La voz es cálida y armoniosa, pero, extrañamente, al hombre atado en el sillón le parece más dura y cortante que el hilo metálico que le aprieta las piernas y los brazos.

Abre de par en par los ojos y de nuevo emite un gemido indistinto.

– No se esfuerce por tratar de comunicarse mucho, no logro entenderle. Y en todo caso lo que podría decirme no reviste ningún interés para mí.

El hombre se levanta de la silla con movimientos antinaturales, a causa de la ropa enorme y las extrañas prótesis de las rodillas y los codos.

Se coloca a su espalda. Yoshida trata de girar la cabeza para vigilarle. Oye de nuevo la voz, que le llega desde un punto situado detrás de él.

– Tiene usted aquí un hermoso lugar, un lugar discreto, donde gozar de sus pequeños placeres privados. En la vida hay placeres que rara vez se pueden compartir con alguien. Yo le entiendo, señor Yoshida. Creo que nadie mejor que yo puede entenderle…

Mientras habla, el hombre vuelve frente a él. Señala con un gesto el espacio que los rodea.

La estancia rectangular en que se encuentran no tiene ventanas. La aireación está garantizada por un sistema de ventilación cuyas bocas se abren en los muros casi a la altura del techo. En el fondo, apoyada contra la pared, hay una cama con sábanas de seda, encima de la cual pende un cuadro, única concesión a la simplicidad casi monacal de la habitación. Las dos paredes laterales están cubiertas de espejos, para evitar la sensación de claustrofobia y dar la ilusión óptica de un espacio más grande.

Frente a la cama, una serie de pantallas de cristal líquido, dispuestas según un esquema de multivisión y conectadas a un grupo de videograbadoras VHS y DVD. De tal manera que al proyectar una película el espectador está rodeado por las imágenes y se siente en el centro de la acción.

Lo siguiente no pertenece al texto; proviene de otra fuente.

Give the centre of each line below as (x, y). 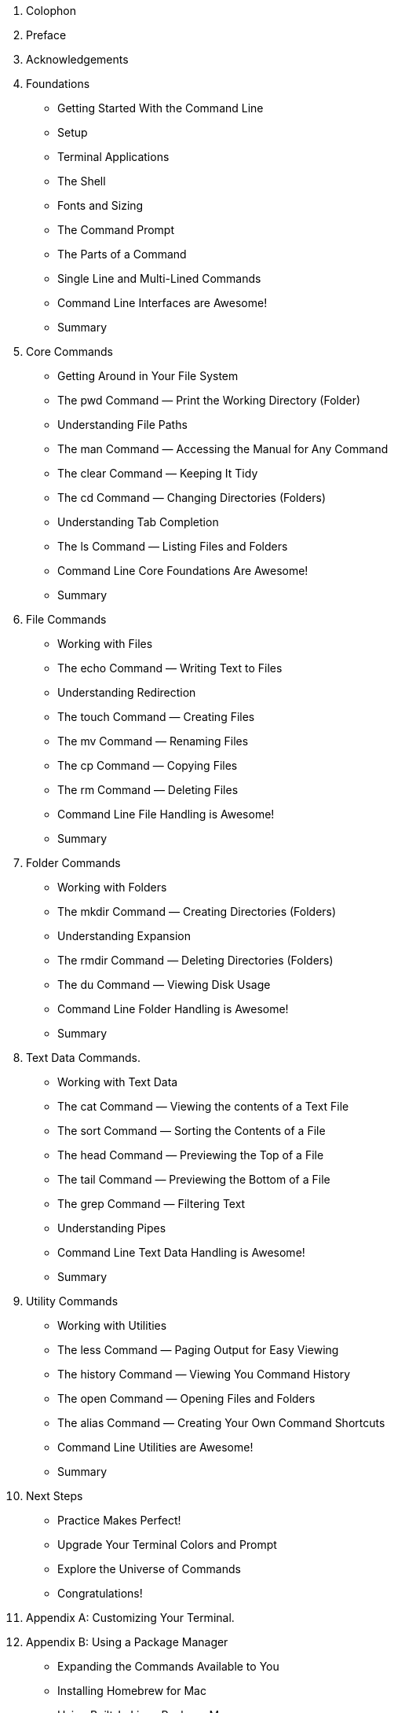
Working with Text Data (118, 1082)
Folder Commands (73, 863)
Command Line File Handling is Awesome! (166, 814)
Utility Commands (72, 1301)
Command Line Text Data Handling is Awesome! (181, 1252)
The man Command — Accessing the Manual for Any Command (223, 449)
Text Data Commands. (83, 1058)
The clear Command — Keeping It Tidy (158, 473)
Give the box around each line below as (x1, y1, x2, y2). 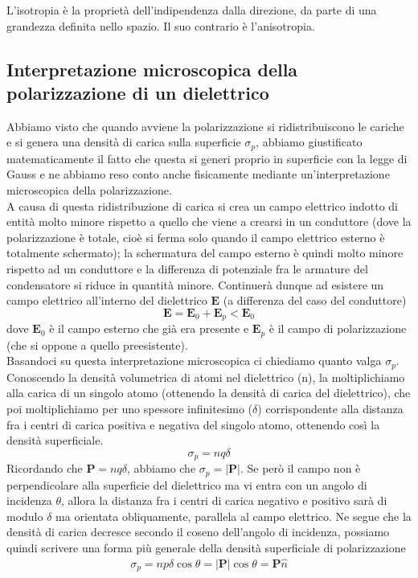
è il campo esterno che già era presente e (49, 320, 249, 337)
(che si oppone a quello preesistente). (6, 336, 188, 353)
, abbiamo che (126, 460, 196, 477)
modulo (6, 507, 43, 524)
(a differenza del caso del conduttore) (223, 292, 407, 309)
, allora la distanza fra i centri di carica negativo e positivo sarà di (61, 492, 387, 509)
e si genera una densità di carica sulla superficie (6, 133, 241, 150)
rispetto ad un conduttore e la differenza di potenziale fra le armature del (6, 260, 368, 277)
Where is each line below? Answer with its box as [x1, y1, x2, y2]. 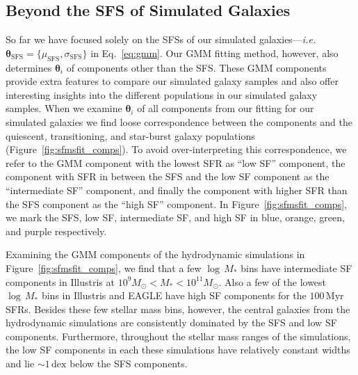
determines [6, 60, 52, 74]
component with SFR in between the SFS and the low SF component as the [6, 169, 329, 184]
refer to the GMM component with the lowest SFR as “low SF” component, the [6, 155, 345, 170]
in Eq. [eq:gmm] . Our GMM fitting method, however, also [90, 45, 339, 60]
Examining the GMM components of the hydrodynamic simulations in [6, 247, 305, 262]
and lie [6, 356, 35, 371]
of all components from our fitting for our [137, 101, 314, 115]
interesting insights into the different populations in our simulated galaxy [6, 87, 318, 102]
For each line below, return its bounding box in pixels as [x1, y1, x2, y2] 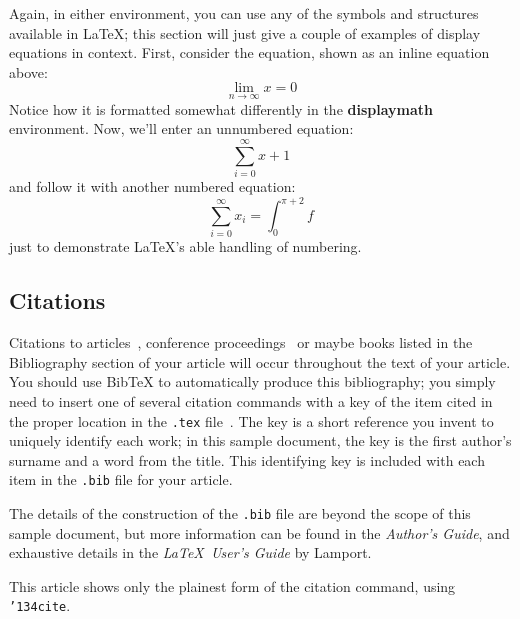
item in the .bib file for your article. [9, 469, 233, 490]
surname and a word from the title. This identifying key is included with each [9, 449, 485, 470]
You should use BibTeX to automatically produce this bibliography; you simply [9, 371, 496, 392]
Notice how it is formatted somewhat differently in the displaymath [9, 98, 434, 119]
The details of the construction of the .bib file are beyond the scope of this [9, 503, 471, 523]
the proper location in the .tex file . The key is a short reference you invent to [9, 410, 494, 431]
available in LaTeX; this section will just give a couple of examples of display [9, 22, 481, 43]
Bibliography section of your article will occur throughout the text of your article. [9, 351, 511, 372]
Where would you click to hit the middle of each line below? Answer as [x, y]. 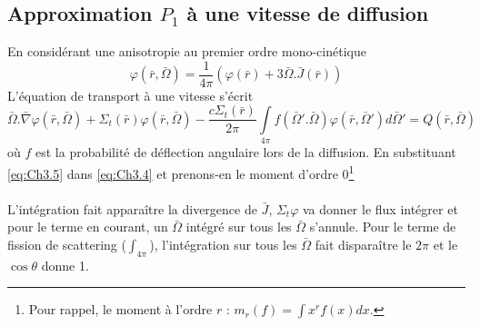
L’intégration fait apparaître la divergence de [132, 208]
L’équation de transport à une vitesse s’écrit [130, 95]
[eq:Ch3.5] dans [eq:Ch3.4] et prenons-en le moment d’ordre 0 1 [181, 172]
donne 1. [65, 265]
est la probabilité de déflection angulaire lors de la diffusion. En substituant [245, 152]
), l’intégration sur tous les [223, 244]
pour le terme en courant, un [88, 227]
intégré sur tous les [239, 227]
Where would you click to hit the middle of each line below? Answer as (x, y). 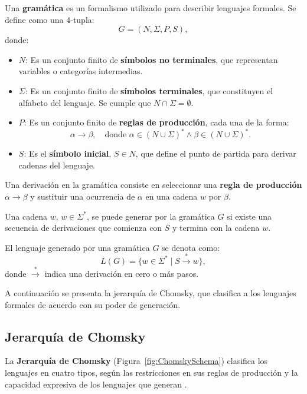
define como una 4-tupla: (50, 19)
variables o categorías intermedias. (81, 71)
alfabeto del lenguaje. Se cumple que (85, 102)
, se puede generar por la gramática (151, 216)
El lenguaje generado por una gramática (77, 247)
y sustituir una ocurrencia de (83, 196)
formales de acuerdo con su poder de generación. (93, 304)
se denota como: (191, 247)
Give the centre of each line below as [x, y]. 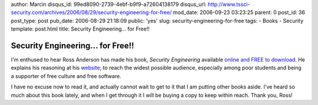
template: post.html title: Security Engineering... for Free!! [80, 29]
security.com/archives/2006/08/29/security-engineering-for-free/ [91, 12]
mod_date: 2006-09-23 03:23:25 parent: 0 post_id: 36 [239, 12]
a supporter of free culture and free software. [66, 76]
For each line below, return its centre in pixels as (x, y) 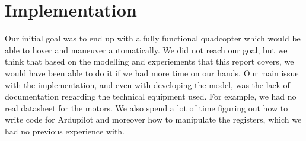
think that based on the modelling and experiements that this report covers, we (149, 61)
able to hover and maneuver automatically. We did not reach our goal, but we (146, 49)
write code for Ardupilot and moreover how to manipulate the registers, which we (153, 119)
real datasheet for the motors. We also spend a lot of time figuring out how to (146, 108)
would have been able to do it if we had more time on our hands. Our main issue (152, 73)
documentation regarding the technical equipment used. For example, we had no (151, 96)
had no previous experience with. (65, 131)
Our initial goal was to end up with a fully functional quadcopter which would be (153, 38)
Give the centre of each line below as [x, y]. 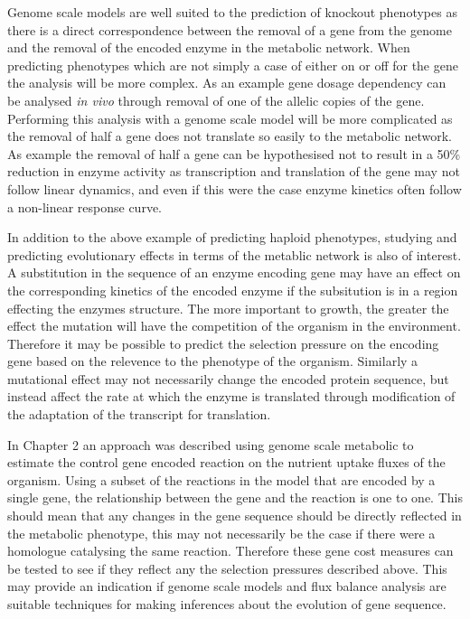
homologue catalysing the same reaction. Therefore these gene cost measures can [230, 551]
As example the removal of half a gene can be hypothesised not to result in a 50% [234, 153]
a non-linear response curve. [85, 206]
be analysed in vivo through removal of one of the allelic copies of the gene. [216, 100]
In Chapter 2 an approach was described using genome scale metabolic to [211, 444]
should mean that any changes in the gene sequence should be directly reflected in [235, 516]
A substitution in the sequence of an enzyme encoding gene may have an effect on [234, 272]
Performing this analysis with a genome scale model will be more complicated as [230, 118]

Hay, además, videocámaras de filmación que captan todas las zonas de la estancia, de manera que no quede excluido ni un solo ángulo. También estas cámaras están conectadas al sistema de grabación y proyección.

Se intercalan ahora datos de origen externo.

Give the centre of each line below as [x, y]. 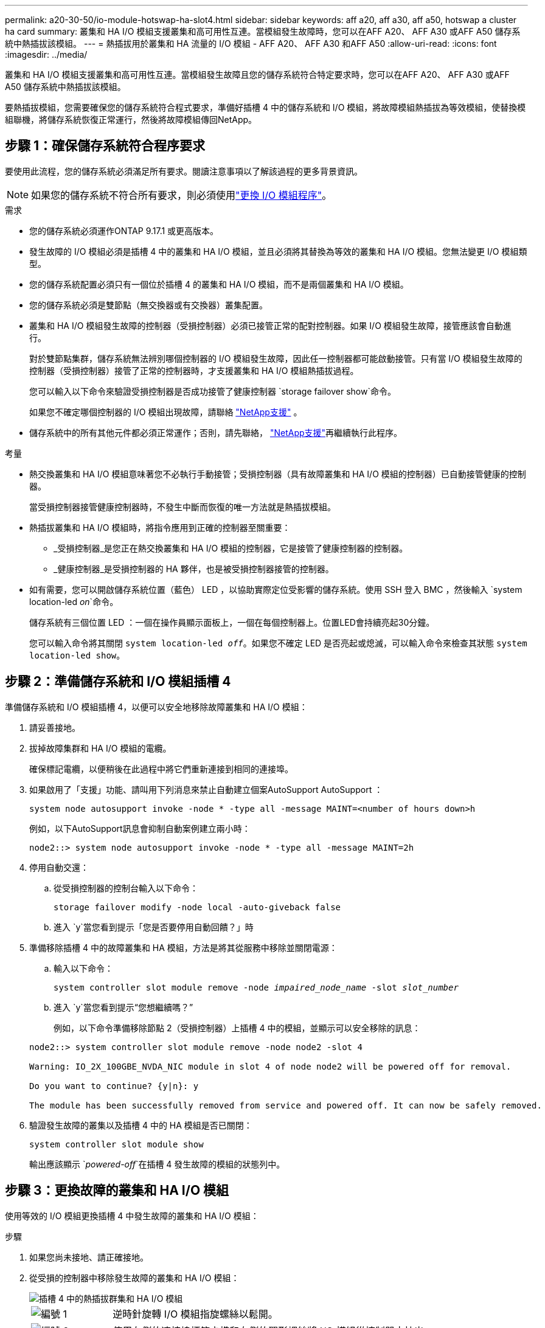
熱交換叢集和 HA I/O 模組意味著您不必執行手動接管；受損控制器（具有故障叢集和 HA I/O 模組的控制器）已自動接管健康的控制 [278, 474]
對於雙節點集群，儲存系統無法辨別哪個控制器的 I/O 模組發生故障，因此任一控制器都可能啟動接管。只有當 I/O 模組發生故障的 [276, 358]
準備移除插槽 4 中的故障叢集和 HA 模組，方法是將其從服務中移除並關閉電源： [183, 947]
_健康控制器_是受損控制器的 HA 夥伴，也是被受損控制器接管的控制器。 [194, 569]
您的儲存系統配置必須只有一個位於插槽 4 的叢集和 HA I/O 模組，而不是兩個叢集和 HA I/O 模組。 [219, 284]
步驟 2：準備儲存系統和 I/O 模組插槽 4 [118, 682]
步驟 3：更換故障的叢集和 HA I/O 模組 [117, 1191]
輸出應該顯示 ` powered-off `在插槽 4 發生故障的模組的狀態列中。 [157, 1164]
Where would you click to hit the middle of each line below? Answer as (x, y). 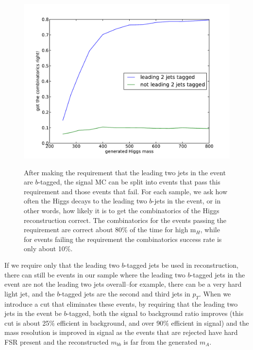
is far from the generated (160, 341)
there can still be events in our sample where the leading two (95, 274)
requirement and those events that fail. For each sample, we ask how (126, 191)
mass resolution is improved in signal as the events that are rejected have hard (121, 332)
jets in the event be (33, 313)
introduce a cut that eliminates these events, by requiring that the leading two (121, 304)
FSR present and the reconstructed (57, 341)
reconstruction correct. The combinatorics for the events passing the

– ¿Es aquí donde se relaja usted, señor Yoshida? ¿Es aquí donde se olvida del mundo cuando quiere que el mundo se olvide de usted?

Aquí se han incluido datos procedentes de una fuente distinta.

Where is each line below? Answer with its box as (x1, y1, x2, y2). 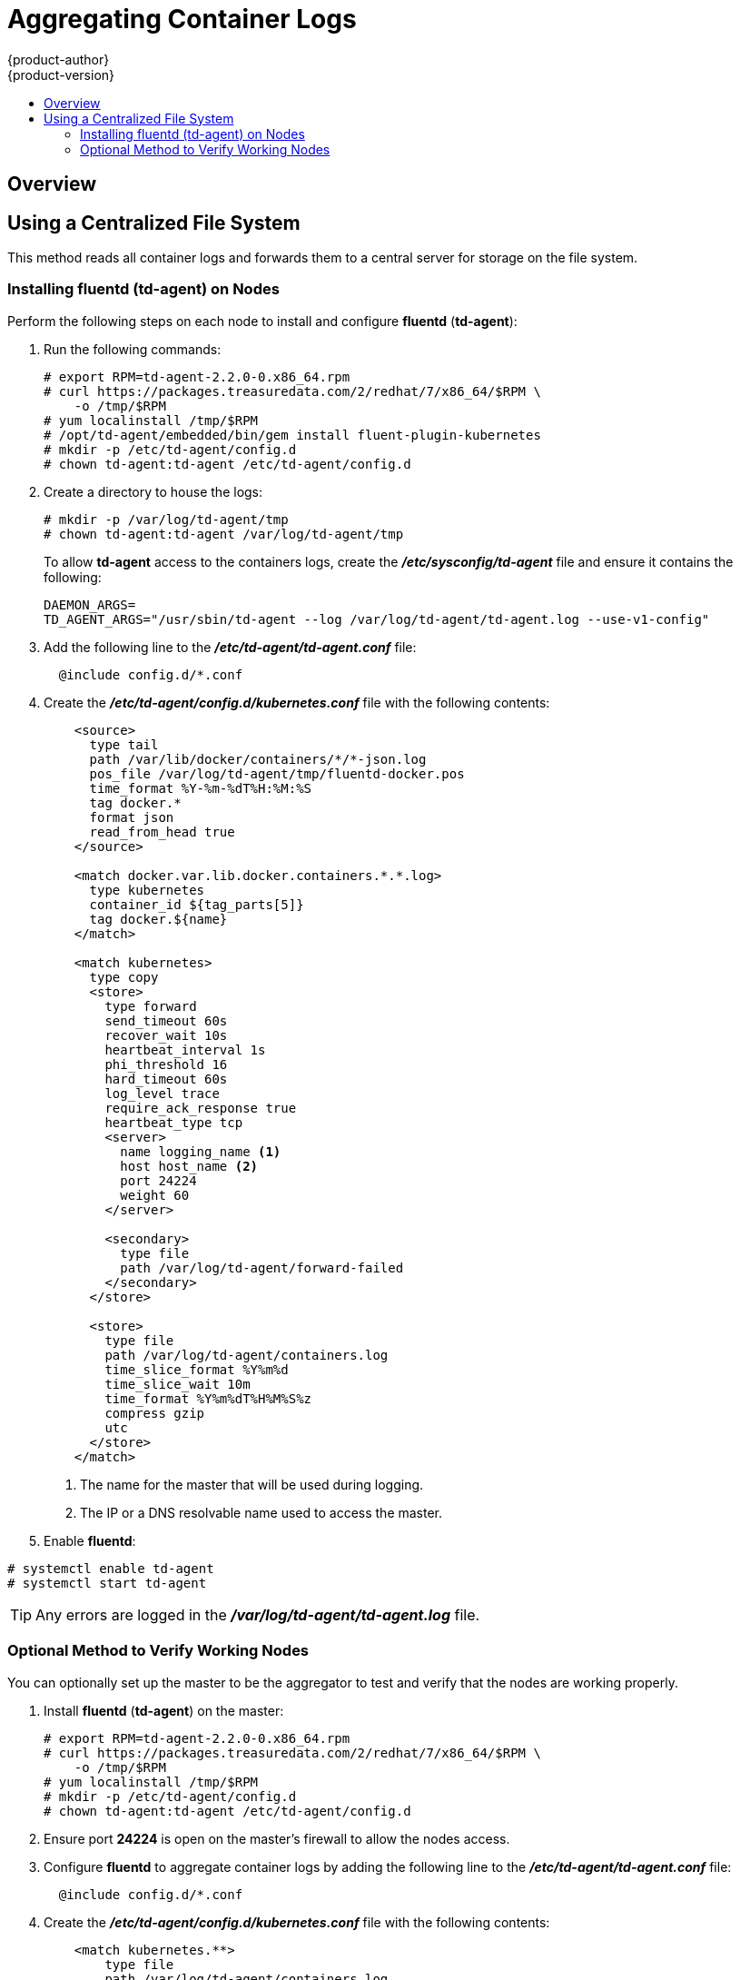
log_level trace (104, 1085, 220, 1101)
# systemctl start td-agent (7, 1575, 207, 1590)
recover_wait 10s (104, 1027, 228, 1043)
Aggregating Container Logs (7, 4, 357, 35)
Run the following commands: (44, 341, 222, 357)
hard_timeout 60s (104, 1071, 228, 1086)
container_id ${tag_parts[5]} (89, 896, 304, 912)
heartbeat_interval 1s (104, 1042, 266, 1057)
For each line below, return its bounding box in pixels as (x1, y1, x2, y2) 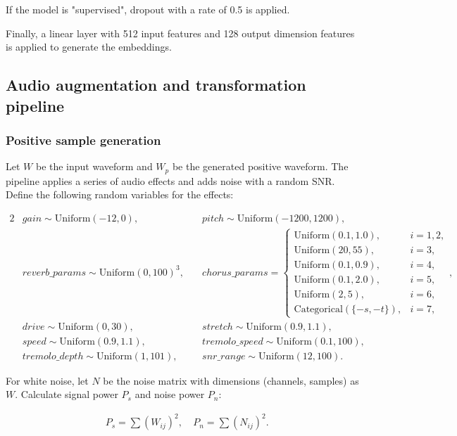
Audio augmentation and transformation (6, 74, 306, 96)
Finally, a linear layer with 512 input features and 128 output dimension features (6, 25, 355, 40)
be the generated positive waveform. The (172, 159, 349, 174)
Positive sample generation (6, 131, 161, 148)
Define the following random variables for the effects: (6, 187, 234, 202)
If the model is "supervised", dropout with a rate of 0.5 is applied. (6, 2, 290, 16)
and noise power (134, 387, 205, 402)
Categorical (294, 304, 343, 315)
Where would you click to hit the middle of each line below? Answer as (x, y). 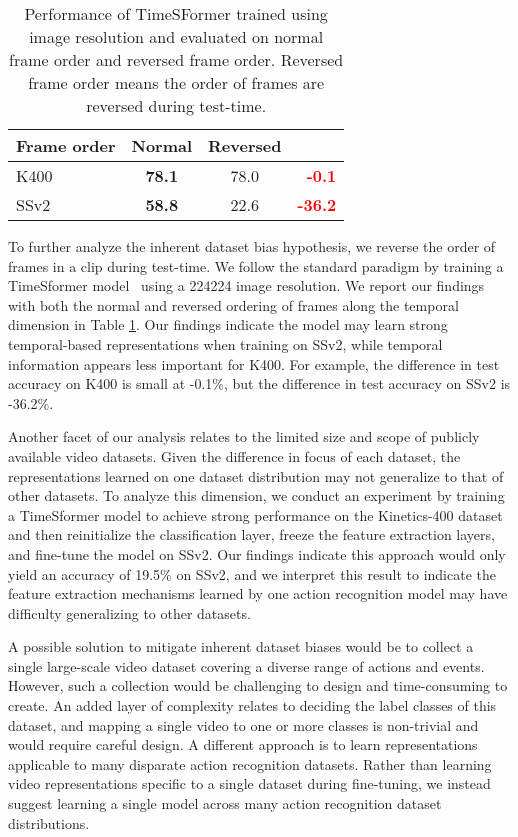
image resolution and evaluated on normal (176, 36)
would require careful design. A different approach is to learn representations (243, 744)
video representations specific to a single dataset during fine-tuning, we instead (249, 783)
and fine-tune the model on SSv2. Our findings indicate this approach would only (257, 553)
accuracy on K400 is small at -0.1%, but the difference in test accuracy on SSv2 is (259, 383)
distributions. (49, 822)
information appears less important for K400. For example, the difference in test (254, 363)
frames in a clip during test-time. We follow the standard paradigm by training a (256, 265)

La voz cálida del hombre poco a poco transmite frío. Yoshida lo siente en las piernas y los brazos, que van perdiendo sensibilidad por la escasa circulación. Nota que el alambre metálico se clava en su carne, exactamente como esa voz lo hace en su cabeza.

Con sus movimientos artificiales, el hombre se inclina hacia una bolsa de tela apoyada en el suelo, al lado de la silla en la que estaba sentado. Saca un disco, un viejo elepé con la cubierta protegida por una funda de nailon.